#### [Provided material]
____

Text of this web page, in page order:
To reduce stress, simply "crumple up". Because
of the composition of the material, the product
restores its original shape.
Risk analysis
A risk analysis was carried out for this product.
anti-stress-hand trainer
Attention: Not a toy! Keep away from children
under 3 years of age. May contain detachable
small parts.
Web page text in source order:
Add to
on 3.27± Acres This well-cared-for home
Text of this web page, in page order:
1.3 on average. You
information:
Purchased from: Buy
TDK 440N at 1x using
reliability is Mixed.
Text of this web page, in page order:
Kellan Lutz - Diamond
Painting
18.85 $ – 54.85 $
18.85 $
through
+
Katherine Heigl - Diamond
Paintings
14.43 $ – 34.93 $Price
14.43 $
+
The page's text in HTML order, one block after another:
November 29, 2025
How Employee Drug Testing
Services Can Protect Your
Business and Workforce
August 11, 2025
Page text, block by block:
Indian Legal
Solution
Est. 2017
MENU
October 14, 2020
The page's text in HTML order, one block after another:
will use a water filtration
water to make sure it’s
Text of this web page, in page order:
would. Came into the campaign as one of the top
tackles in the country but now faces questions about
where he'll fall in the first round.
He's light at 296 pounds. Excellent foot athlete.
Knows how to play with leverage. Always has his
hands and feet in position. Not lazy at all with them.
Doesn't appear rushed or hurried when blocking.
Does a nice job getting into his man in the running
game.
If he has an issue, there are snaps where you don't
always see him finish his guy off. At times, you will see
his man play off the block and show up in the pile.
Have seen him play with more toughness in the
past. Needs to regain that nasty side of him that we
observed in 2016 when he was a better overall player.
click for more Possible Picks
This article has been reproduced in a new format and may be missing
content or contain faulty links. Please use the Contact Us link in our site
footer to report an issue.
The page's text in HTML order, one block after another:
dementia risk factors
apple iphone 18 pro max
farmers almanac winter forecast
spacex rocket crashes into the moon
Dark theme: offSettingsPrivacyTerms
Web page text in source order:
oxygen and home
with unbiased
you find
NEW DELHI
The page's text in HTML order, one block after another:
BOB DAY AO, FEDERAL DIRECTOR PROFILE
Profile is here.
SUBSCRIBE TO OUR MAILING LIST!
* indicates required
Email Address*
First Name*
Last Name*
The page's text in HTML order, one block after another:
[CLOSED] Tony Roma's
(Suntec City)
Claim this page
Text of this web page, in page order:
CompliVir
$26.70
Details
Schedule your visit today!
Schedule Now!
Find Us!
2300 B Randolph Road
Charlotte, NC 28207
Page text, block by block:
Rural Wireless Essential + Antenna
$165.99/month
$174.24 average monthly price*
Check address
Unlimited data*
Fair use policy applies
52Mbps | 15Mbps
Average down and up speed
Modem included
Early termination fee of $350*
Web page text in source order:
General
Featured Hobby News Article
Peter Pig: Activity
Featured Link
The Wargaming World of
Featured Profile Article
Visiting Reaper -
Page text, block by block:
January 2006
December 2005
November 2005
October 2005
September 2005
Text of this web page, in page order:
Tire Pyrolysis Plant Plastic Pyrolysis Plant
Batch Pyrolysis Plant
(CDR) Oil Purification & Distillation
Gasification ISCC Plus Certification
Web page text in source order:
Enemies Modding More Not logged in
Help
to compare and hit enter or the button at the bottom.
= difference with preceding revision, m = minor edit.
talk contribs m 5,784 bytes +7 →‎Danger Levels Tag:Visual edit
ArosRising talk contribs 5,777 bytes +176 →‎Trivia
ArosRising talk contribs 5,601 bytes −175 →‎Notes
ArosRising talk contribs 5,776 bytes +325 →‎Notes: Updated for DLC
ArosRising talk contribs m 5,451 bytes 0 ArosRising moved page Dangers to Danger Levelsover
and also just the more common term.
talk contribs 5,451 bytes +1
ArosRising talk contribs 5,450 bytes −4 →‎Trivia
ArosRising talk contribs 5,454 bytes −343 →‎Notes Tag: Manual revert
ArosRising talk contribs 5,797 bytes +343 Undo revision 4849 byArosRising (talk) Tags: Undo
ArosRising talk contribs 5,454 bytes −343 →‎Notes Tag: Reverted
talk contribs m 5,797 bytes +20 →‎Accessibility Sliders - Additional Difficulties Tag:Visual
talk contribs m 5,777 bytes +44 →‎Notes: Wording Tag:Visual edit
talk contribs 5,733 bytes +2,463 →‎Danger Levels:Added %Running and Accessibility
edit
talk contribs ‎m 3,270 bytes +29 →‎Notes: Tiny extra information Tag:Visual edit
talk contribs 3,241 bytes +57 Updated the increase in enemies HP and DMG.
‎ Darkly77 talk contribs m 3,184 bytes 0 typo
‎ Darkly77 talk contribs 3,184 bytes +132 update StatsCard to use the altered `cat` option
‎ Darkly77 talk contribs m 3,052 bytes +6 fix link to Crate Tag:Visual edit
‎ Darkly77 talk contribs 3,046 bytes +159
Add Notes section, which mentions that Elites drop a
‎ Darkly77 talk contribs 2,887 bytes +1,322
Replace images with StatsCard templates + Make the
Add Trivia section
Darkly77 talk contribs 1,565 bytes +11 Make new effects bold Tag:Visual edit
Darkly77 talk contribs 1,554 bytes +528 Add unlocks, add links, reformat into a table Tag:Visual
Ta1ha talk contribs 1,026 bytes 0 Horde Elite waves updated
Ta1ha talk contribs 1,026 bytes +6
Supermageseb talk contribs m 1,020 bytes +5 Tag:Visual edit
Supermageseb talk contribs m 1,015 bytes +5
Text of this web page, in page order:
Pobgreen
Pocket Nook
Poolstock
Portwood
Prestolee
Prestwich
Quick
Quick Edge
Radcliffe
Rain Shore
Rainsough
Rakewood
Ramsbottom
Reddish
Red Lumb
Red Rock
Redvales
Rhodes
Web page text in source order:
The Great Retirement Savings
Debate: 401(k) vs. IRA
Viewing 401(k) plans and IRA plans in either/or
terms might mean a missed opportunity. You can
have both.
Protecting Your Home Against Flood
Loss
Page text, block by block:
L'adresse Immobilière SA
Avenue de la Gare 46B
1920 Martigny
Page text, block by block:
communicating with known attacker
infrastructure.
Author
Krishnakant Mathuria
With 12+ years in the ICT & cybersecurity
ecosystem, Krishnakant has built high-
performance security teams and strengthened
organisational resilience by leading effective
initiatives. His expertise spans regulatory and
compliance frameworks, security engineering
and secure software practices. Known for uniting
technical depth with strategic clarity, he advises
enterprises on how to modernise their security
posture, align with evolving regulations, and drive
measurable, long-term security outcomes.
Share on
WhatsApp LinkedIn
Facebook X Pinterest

____

#### [Requirement]
Give the exact lines, and only those, from the line containing "talk contribs 5,733" through the line containing "talk contribs 3,184" in the entries above.

#### [Solved problem]
talk contribs 5,733 bytes +2,463 →‎Danger Levels:Added %Running and Accessibility
edit
talk contribs ‎m 3,270 bytes +29 →‎Notes: Tiny extra information Tag:Visual edit
talk contribs 3,241 bytes +57 Updated the increase in enemies HP and DMG.
‎ Darkly77 talk contribs m 3,184 bytes 0 typo
‎ Darkly77 talk contribs 3,184 bytes +132 update StatsCard to use the altered `cat` option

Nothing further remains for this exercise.